In [1]:
import tensorflow as tf

  from ._conv import register_converters as _register_converters


### tf.constant() and tf.Variable()
1. Contant values are stored in graph definition
2. Session allocate memory to store variable values

### tf.placeholder and feed_dict
1. Feed values into placeholder with a dictionary(feed_dict)
2. Easy to use but poor performance

## Model
Inference : Y_predicted = w * X + b  
MSE : (y-y_predicted)^2  
Data : birth_life_2010.txt  

In [2]:
import os
os.environ['TF_CPP_MIN_LOG_LEVEL']='2'
import time

import numpy as np
import matplotlib.pyplot as plt
import tensorflow as tf

import utils

DATA_FILE = 'birth_life_2010.txt'

#Read in data from the .txt file
data, n_samples = utils.read_birth_life_data(DATA_FILE)
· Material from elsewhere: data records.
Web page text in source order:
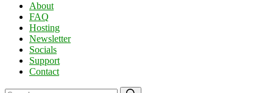
About
FAQ
Hosting
Newsletter
Socials
Support
Contact
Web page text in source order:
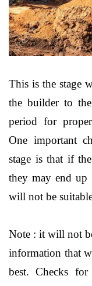
This is the stage
the builder to
period for
One important
stage is that if
they may end up
will not be
Note : it will not
information that
best. Checks
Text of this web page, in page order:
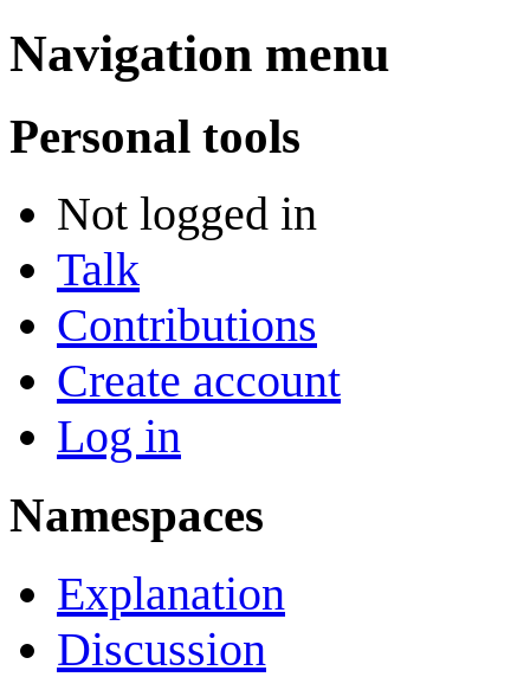
Navigation menu
Personal tools
Not logged in
Talk
Contributions
Create account
Log in
Namespaces
Explanation
Discussion
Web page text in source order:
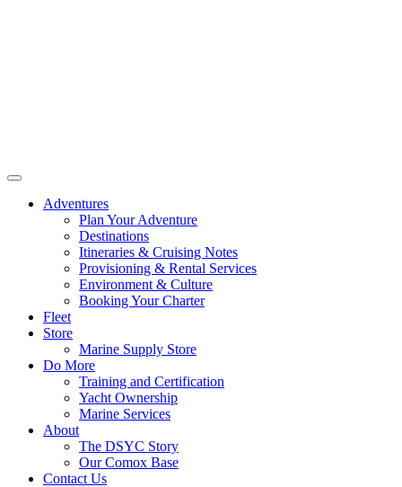
Adventures
Plan Your Adventure
Destinations
Itineraries & Cruising Notes
Provisioning & Rental Services
Environment & Culture
Booking Your Charter
Fleet
Store
Marine Supply Store
Do More
Training and Certification
Yacht Ownership
Marine Services
About
The DSYC Story
Our Comox Base
Contact Us
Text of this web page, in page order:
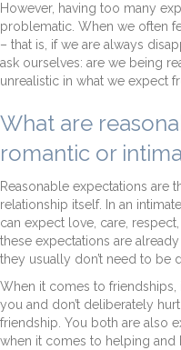
However, having too many
problematic. When we often
– that is, if we are always
ask ourselves: are we being
unrealistic in what we expect
What are
romantic or
Reasonable expectations are
relationship itself. In an
can expect love, care,
these expectations are
they usually don’t need to be
When it comes to friendships,
you and don’t deliberately
friendship. You both are also
when it comes to helping and
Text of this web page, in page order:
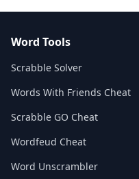
Word Tools
Scrabble Solver
Words With Friends Cheat
Scrabble GO Cheat
Wordfeud Cheat
Word Unscrambler

X = tf.placeholder(tf.float32, name = 'X')
Y = tf.placeholder(tf.float32, name = 'Y')

w = tf.get_variable('weights', initializer=tf.constant(0.0))
b = tf.get_variable('bias', initializer=tf.constant(0.0))

Y_predicted = w*X+b

loss = tf.square(Y_predicted - Y)

optimizer = tf.train.GradientDescentOptimizer(learning_rate=0.001).minimize(loss)

start = time.time()

writer = tf.summary.FileWriter('./graphs', tf.get_default_graph())
with tf.Session() as sess:
    sess.run(tf.global_variables_initializer())
    for i in range(100):
        total_loss = 0
        for x, y in data:
            _, loss_ = sess.run([optimizer,loss], feed_dict={X: x, Y:y})
            total_loss += loss_
        print('Epoch {0}: {1}'.format(i, total_loss/n_samples))
    
    writer.close()
    w_out, b_out = sess.run([w, b])

print('Took: %f seconds' %(time.time() - start))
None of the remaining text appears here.